(Records drawn from a dataset)
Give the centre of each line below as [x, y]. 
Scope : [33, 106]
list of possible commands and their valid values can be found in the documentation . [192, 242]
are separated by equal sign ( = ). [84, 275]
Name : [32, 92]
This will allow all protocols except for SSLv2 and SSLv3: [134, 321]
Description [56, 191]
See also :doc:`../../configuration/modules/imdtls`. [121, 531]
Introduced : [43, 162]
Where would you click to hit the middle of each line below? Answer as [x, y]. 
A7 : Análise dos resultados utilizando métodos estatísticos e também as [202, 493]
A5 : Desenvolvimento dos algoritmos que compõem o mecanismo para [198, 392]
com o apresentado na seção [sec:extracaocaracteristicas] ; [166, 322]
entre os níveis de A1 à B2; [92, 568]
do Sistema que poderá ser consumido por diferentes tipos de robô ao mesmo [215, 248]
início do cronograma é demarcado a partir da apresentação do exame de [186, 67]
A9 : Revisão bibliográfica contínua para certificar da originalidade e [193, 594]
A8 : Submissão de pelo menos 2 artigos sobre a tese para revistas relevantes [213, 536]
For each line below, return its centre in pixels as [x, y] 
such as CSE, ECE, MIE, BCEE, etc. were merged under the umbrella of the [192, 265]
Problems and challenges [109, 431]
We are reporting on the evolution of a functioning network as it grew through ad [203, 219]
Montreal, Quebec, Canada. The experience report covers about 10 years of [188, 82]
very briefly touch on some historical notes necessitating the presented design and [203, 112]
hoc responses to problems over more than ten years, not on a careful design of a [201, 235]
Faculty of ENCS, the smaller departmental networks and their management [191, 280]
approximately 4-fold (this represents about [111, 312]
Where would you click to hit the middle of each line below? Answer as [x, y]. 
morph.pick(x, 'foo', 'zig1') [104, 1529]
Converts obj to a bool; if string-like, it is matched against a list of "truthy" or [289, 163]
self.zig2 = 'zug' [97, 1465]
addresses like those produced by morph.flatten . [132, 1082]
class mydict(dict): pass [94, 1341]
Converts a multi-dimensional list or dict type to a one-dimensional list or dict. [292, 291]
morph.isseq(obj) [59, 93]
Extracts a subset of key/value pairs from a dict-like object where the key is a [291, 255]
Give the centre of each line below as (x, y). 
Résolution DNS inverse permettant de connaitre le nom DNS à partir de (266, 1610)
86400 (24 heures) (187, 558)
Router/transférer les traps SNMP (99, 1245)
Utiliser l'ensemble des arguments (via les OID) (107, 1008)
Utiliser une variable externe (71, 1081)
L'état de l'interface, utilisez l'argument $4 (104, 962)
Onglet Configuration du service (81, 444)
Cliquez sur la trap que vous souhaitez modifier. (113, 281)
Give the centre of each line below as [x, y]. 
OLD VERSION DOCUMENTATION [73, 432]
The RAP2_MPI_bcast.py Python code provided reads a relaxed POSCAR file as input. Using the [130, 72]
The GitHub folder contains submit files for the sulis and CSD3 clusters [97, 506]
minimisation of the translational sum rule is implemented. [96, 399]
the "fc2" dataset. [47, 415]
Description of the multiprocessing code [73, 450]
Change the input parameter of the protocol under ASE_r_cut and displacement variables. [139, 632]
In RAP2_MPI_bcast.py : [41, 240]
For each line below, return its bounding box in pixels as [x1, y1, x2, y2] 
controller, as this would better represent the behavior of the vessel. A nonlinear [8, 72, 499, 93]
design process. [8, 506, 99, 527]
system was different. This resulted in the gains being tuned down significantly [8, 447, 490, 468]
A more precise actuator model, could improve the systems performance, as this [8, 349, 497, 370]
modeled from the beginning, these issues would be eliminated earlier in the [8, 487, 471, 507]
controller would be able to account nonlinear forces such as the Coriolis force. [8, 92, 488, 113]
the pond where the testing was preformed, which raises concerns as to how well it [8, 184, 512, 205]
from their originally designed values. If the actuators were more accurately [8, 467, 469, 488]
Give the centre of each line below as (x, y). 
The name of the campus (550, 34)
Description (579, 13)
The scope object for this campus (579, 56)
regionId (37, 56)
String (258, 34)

Task description:
All the data needs repeating. Return it exactly.

Solved problem:
Give the centre of each line below as [x, y]. 
Scope : [33, 106]
list of possible commands and their valid values can be found in the documentation . [192, 242]
are separated by equal sign ( = ). [84, 275]
Name : [32, 92]
This will allow all protocols except for SSLv2 and SSLv3: [134, 321]
Description [56, 191]
See also :doc:`../../configuration/modules/imdtls`. [121, 531]
Introduced : [43, 162]
Where would you click to hit the middle of each line below? Answer as [x, y]. 
A7 : Análise dos resultados utilizando métodos estatísticos e também as [202, 493]
A5 : Desenvolvimento dos algoritmos que compõem o mecanismo para [198, 392]
com o apresentado na seção [sec:extracaocaracteristicas] ; [166, 322]
entre os níveis de A1 à B2; [92, 568]
do Sistema que poderá ser consumido por diferentes tipos de robô ao mesmo [215, 248]
início do cronograma é demarcado a partir da apresentação do exame de [186, 67]
A9 : Revisão bibliográfica contínua para certificar da originalidade e [193, 594]
A8 : Submissão de pelo menos 2 artigos sobre a tese para revistas relevantes [213, 536]
For each line below, return its centre in pixels as [x, y] 
such as CSE, ECE, MIE, BCEE, etc. were merged under the umbrella of the [192, 265]
Problems and challenges [109, 431]
We are reporting on the evolution of a functioning network as it grew through ad [203, 219]
Montreal, Quebec, Canada. The experience report covers about 10 years of [188, 82]
very briefly touch on some historical notes necessitating the presented design and [203, 112]
hoc responses to problems over more than ten years, not on a careful design of a [201, 235]
Faculty of ENCS, the smaller departmental networks and their management [191, 280]
approximately 4-fold (this represents about [111, 312]
Where would you click to hit the middle of each line below? Answer as [x, y]. 
morph.pick(x, 'foo', 'zig1') [104, 1529]
Converts obj to a bool; if string-like, it is matched against a list of "truthy" or [289, 163]
self.zig2 = 'zug' [97, 1465]
addresses like those produced by morph.flatten . [132, 1082]
class mydict(dict): pass [94, 1341]
Converts a multi-dimensional list or dict type to a one-dimensional list or dict. [292, 291]
morph.isseq(obj) [59, 93]
Extracts a subset of key/value pairs from a dict-like object where the key is a [291, 255]
Give the centre of each line below as (x, y). 
Résolution DNS inverse permettant de connaitre le nom DNS à partir de (266, 1610)
86400 (24 heures) (187, 558)
Router/transférer les traps SNMP (99, 1245)
Utiliser l'ensemble des arguments (via les OID) (107, 1008)
Utiliser une variable externe (71, 1081)
L'état de l'interface, utilisez l'argument $4 (104, 962)
Onglet Configuration du service (81, 444)
Cliquez sur la trap que vous souhaitez modifier. (113, 281)
Give the centre of each line below as [x, y]. 
OLD VERSION DOCUMENTATION [73, 432]
The RAP2_MPI_bcast.py Python code provided reads a relaxed POSCAR file as input. Using the [130, 72]
The GitHub folder contains submit files for the sulis and CSD3 clusters [97, 506]
minimisation of the translational sum rule is implemented. [96, 399]
the "fc2" dataset. [47, 415]
Description of the multiprocessing code [73, 450]
Change the input parameter of the protocol under ASE_r_cut and displacement variables. [139, 632]
In RAP2_MPI_bcast.py : [41, 240]
For each line below, return its bounding box in pixels as [x1, y1, x2, y2] 
controller, as this would better represent the behavior of the vessel. A nonlinear [8, 72, 499, 93]
design process. [8, 506, 99, 527]
system was different. This resulted in the gains being tuned down significantly [8, 447, 490, 468]
A more precise actuator model, could improve the systems performance, as this [8, 349, 497, 370]
modeled from the beginning, these issues would be eliminated earlier in the [8, 487, 471, 507]
controller would be able to account nonlinear forces such as the Coriolis force. [8, 92, 488, 113]
the pond where the testing was preformed, which raises concerns as to how well it [8, 184, 512, 205]
from their originally designed values. If the actuators were more accurately [8, 467, 469, 488]
Give the centre of each line below as (x, y). 
The name of the campus (550, 34)
Description (579, 13)
The scope object for this campus (579, 56)
regionId (37, 56)
String (258, 34)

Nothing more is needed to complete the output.